Tuesday, April 26, 2011

Letter ninety-five- Day two hundred and five of your vacation

Dearest J,

205 days.  I held your dri-fit pants to my heart last night and it was like holding you again, I felt no pain but the warmth of memories of you.

Some nights I lied in my huge bed in the Ubud hotel missing you badly.  There were lots of fear about what lies ahead for me, all alone.  I wait it out, there will be things to come along and take my worries away.
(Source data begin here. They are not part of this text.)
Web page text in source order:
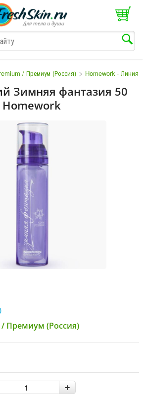
/ Премиум (Россия) > Homework - Линия
Зимняя фантазия 50
/ Премиум (Россия)
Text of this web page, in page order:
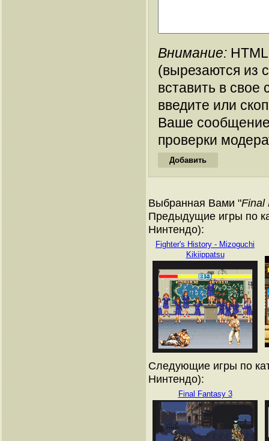
Внимание:
(вырезаются из
вставить в
введите или
Ваше
проверки
Выбранная Вами "Final
Предыдущие игры по
Нинтендо):
Fighter's History - Mizoguchi
Kikiippatsu
Следующие игры по
Нинтендо):
Final Fantasy 3
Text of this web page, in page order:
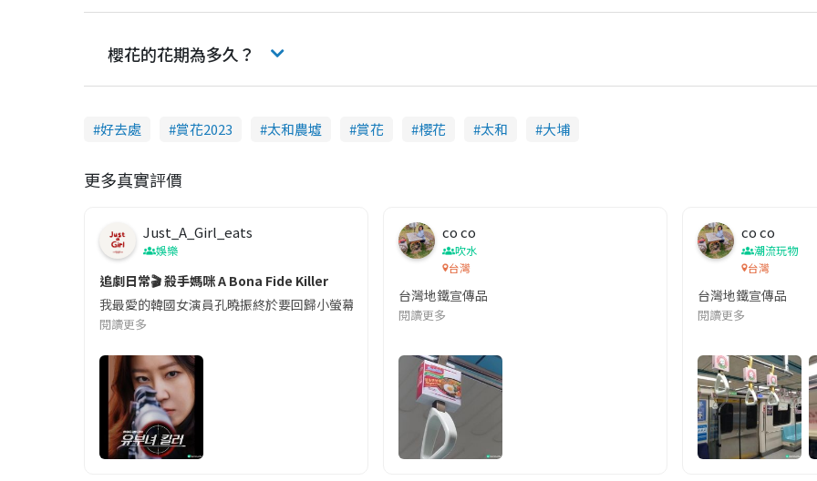
櫻花的花期為多久？
好去處 賞花2023 太和農墟 賞花 櫻花 太和 大埔
更多真實評價
Just_A_Girl_eats
娛樂
追劇日常🎬 殺手媽咪 A Bona Fide Killer
我最愛的韓國女演員孔曉振終於要回歸小螢幕啦!這次的劇本改編自同名網絡漫畫,故事主軸圍繞女主角柳寶娜 —— 表面上是一
閱讀更多
co co
吹水
台灣
台灣地鐵宣傳品
閱讀更多
co co
潮流玩物
台灣
台灣地鐵宣傳品
閱讀更多
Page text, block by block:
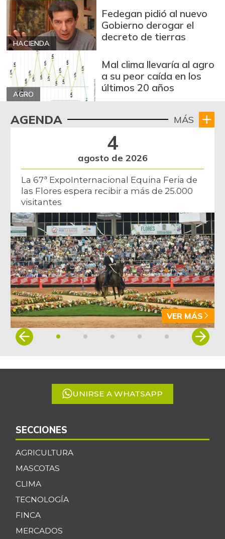
HACIENDA
Fedegan pidió al nuevo
Gobierno derogar el
decreto de tierras
AGRO
Mal clima llevaría al agro
a su peor caída en los
últimos 20 años
AGENDA MÁS
4
agosto de 2026
La 67ª ExpoInternacional Equina Feria de
las Flores espera recibir a más de 25.000
visitantes
VER MÁS
Item
5
UNIRSE A WHATSAPP
SECCIONES
AGRICULTURA
MASCOTAS
CLIMA
TECNOLOGÍA
FINCA
MERCADOS
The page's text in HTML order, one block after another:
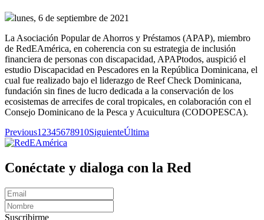
lunes, 6 de septiembre de 2021
La Asociación Popular de Ahorros y Préstamos (APAP), miembro
de RedEAmérica, en coherencia con su estrategia de inclusión
financiera de personas con discapacidad, APAPtodos, auspició el
estudio Discapacidad en Pescadores en la República Dominicana, el
cual fue realizado bajo el liderazgo de Reef Check Dominicana,
fundación sin fines de lucro dedicada a la conservación de los
ecosistemas de arrecifes de coral tropicales, en colaboración con el
Consejo Dominicano de la Pesca y Acuicultura (CODOPESCA).
Previous1 2345678910SiguienteÚltima
Conéctate y dialoga con la Red
Suscribirme
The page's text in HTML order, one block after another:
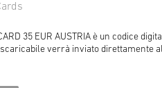
CARD 35 EUR AUSTRIA è un codice
verrà inviato direttamente
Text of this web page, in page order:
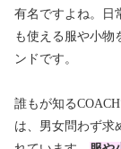
有名ですよね。日
も使える服や小物
ンドです。
誰もが知る
は、男女問わず求
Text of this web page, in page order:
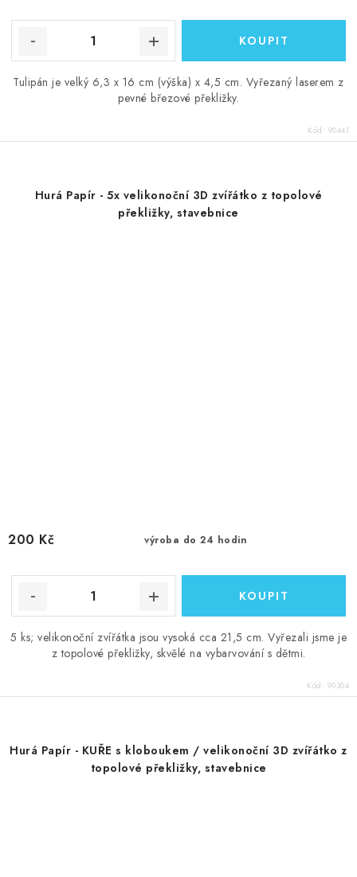
Tulipán je velký 6,3 x 16 cm (výška) x 4,5 cm. Vyřezaný laserem z
pevné březové překližky.
Kód: 90441
Hurá Papír - 5x velikonoční 3D zvířátko z topolové
překližky, stavebnice
výroba do 24 hodin
200 Kč
5 ks; velikonoční zvířátka jsou vysoká cca 21,5 cm. Vyřezali jsme je
z topolové překližky, skvělé na vybarvování s dětmi.
Kód: 90304
Hurá Papír - KUŘE s kloboukem / velikonoční 3D zvířátko z
topolové překližky, stavebnice

The getaway was fantastic.  I enjoy travelling alone more than I had expected, it's like, travelling without planning.  I make a turn when I want, I skip lunch when I want to, I stop and buy too much clothes if I want to, I swim in the rain when I want to.  I walked slowly, I ate in the market with the locals, I talked to the hawkers, I learned everyone's names, and they asked for mine.  I skipped most touristy outings, except one - I went out cycling in the village with 11 other tourists and one bubbly tour guide named Rinx.
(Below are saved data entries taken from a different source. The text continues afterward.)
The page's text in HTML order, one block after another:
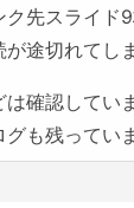
ク先スライド
途切れてし
確認していま
も残ってい
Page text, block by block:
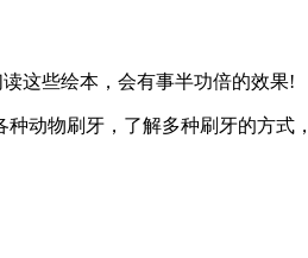
这些绘本，会有事半功倍的效果!
动物刷牙，了解多种刷牙的方式
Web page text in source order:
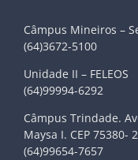
Câmpus Mineiros –
(64)3672-5100
Unidade II – FELEOS
(64)99994-6292
Câmpus Trindade.
Maysa I. CEP 75380-
(64)99654-7657
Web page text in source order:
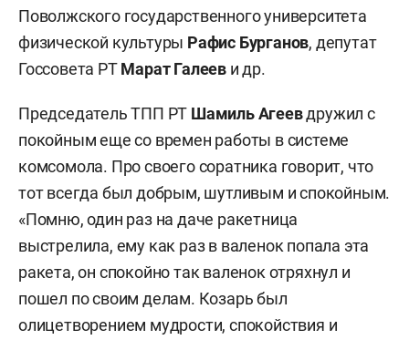
Поволжского государственного университета
физической культуры Рафис Бурганов, депутат
Госсовета РТМарат Галеев и др.
Председатель ТПП РТ Шамиль Агеевдружил с
покойным еще со времен работы в системе
комсомола. Про своего соратника говорит, что
тот всегда был добрым, шутливым и спокойным.
«Помню, один раз на даче ракетница
выстрелила, ему как раз в валенок попала эта
ракета, он спокойно так валенок отряхнул и
пошел по своим делам. Козарь был
олицетворением мудрости, спокойствия и
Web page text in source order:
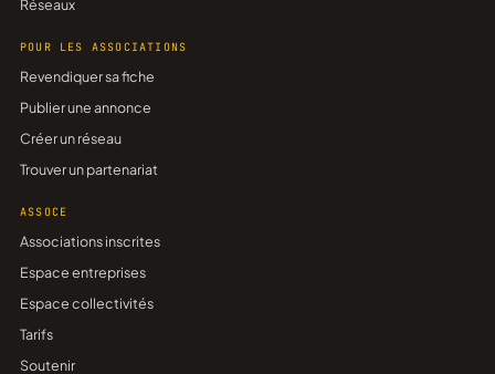
Réseaux
POUR LES ASSOCIATIONS
Revendiquer sa fiche
Publier une annonce
Créer un réseau
Trouver un partenariat
ASSOCE
Associations inscrites
Espace entreprises
Espace collectivités
Tarifs
Soutenir
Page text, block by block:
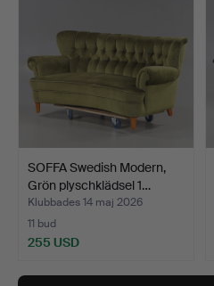
SOFFA Swedish Modern,
Grön plyschklädsel 1…
Klubbades 14 maj 2026
11 bud
255 USD
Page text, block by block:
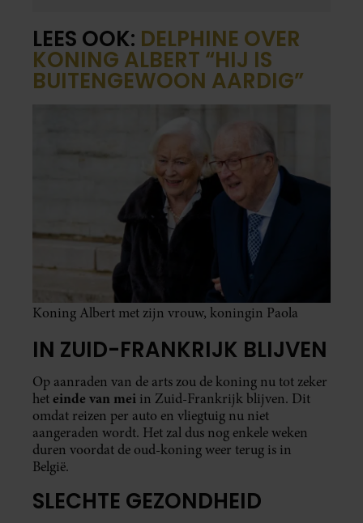
LEES OOK: DELPHINE OVER
KONING ALBERT “HIJ IS
BUITENGEWOON AARDIG”
Koning Albert met zijn vrouw, koningin Paola
IN ZUID-FRANKRIJK BLIJVEN
Op aanraden van de arts zou de koning nu tot zeker
heteinde van mei in Zuid-Frankrijk blijven. Dit
omdat reizen per auto en vliegtuig nu niet
aangeraden wordt. Het zal dus nog enkele weken
duren voordat de oud-koning weer terug is in
België.
SLECHTE GEZONDHEID
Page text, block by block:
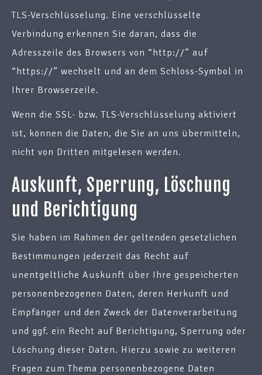
TLS-Verschlüsselung. Eine verschlüsselte
Verbindung erkennen Sie daran, dass die
Adresszeile des Browsers von “http://” auf
“https://” wechselt und an dem Schloss-Symbol in
Ihrer Browserzeile.
Wenn die SSL- bzw. TLS-Verschlüsselung aktiviert
ist, können die Daten, die Sie an uns übermitteln,
nicht von Dritten mitgelesen werden.
Auskunft, Sperrung, Löschung
und Berichtigung
Sie haben im Rahmen der geltenden gesetzlichen
Bestimmungen jederzeit das Recht auf
unentgeltliche Auskunft über Ihre gespeicherten
personenbezogenen Daten, deren Herkunft und
Empfänger und den Zweck der Datenverarbeitung
und ggf. ein Recht auf Berichtigung, Sperrung oder
Löschung dieser Daten. Hierzu sowie zu weiteren
Fragen zum Thema personenbezogene Daten
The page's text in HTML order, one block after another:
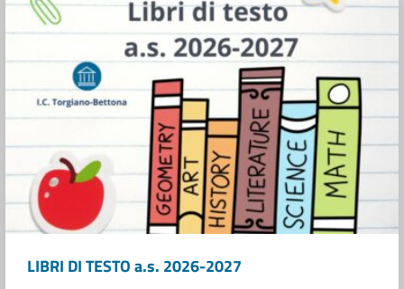
LIBRI DI TESTO a.s. 2026-2027

Went to dinner on Jalan Raya and listened to jazz.  Attended a book talk by Tony Maniaty on a Literature Night at this place called Bar Luna.  Made friends with `expat-locals', Trevor who is English and `Cute-Ear' who is American, who reminds me a lot of Antares.  There was Ana who is French and used to design clothing, I wish I gave her my card to stay in touch.
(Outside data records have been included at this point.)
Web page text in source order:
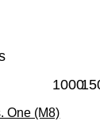
1000
One (M8)
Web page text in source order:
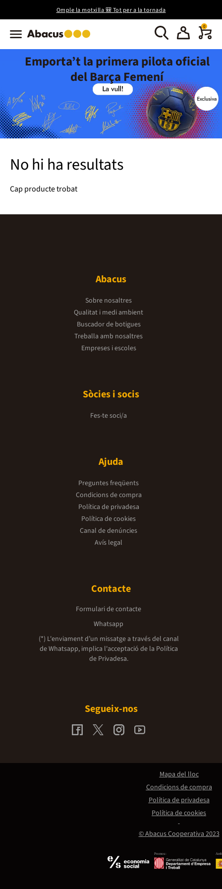
Omple la motxilla 🎒 Tot per a la tornada
0
Emporta’t la primera pilota oficial
del Barça Femení
No hi ha resultats
Cap producte trobat
Abacus
Sobre nosaltres
Qualitat i medi ambient
Buscador de botigues
Treballa amb nosaltres
Empreses i escoles
Sòcies i socis
Fes-te soci/a
Ajuda
Preguntes freqüents
Condicions de compra
Política de privadesa
Política de cookies
Canal de denúncies
Avís legal
Contacte
Formulari de contacte
Whatsapp
(*) L'enviament d’un missatge a través del canal
de Whatsapp, implica l'acceptació de la Política
de Privadesa.
Segueix-nos
Promou:
© Abacus Cooperativa 2023
Mapa del lloc
Condicions de compra
Política de privadesa
Política de cookies
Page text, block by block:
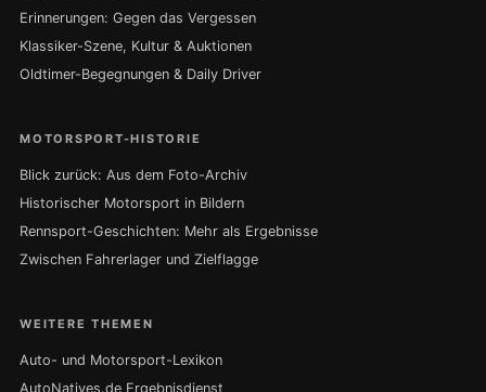
Erinnerungen: Gegen das Vergessen
Klassiker-Szene, Kultur & Auktionen
Oldtimer-Begegnungen & Daily Driver
MOTORSPORT-HISTORIE
Blick zurück: Aus dem Foto-Archiv
Historischer Motorsport in Bildern
Rennsport-Geschichten: Mehr als Ergebnisse
Zwischen Fahrerlager und Zielflagge
WEITERE THEMEN
Auto- und Motorsport-Lexikon
AutoNatives.de Ergebnisdienst
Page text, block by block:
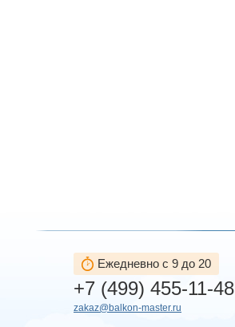
Ежедневно с 9 до 20
+7 (499) 455-11-48
zakaz@balkon-master.ru

Of course then there were the numerous Ketuts and Wayans whom I met on daily basis.  Such gentle people.  I felt very safe going around alone throughout the trip.  The street animals were lovely.  I kept going round trying to feed them because there are some very bony ones.

Show you a few shots of what I took here...

this is a fat one :) on Jalan Hanuman


a skinny one I met on Jalan Gootama.  I ordered some rice to be prepared for this fella at a newly opened cafe (My Warung) and this little fella ate up all the chicken bits in seconds...



a pretty one, on Jalan Monkey Forest, saw her on my first night there.


a special one, on Jalan Monkey Forest.  Saw him/her on my first night out too.  I bought a small tuna bun from a shop and gave it to her/him on the pavement, it ate it without getting out of this position.

Took mom to your house again today, needed to pass some zippers to Mama for her homemade bags.  My mom squatted in the living room and looked through the photo albums of you.  I showed her the photos of your bike trip to Loas because she asked to see them.  She also commented that you looked like you had heaps of fun during one of your company retreats.  "Destiny's in our own hands."  She said, not sure what prompted it.  I guess she meant we are all responsible for our own happiness...

Am 34 now.  I surrounded myself with friends on my birthday, I know they had wanted me to be reminded that I have a lot of love around me.  I cannot help still, to still feel incredibly alone without you.   When I don't think about it then it feels better.  But anyway, today, with my mom next to me in my car - I had a thought: am 34 now, soon 35 comes...I have to make this year a very good one.  I have even more to achieve without you in tow, I can only try to make up the absence of you here, with things to do.

It's just going to be a fabulous year.  Will live for the two of us.

Alison Murugesu-Ghani sent me this lovely poem...



Poem sent by Enid Martinez, read at Ghani's Memorial on 22 Apr 2011


You can shed tears that he is gone,
Or you can smile because he lived,
You can close your eyes and pray that he will come back,
Or you can open your eyes and see all that he has left.

Your heart can be empty because you can't see him
Or you can be full of the love that you shared,
You can turn your back on tomorrow and live yesterday,
Or you can be happy for tomorrow because of yesterday.

You can remember him and only that he is gone
Or you can cherish his memory and let it live on,
You can cry and close your mind, be empty and turn your back,
Or you can do what he would want: smile, open your eyes, love and go on.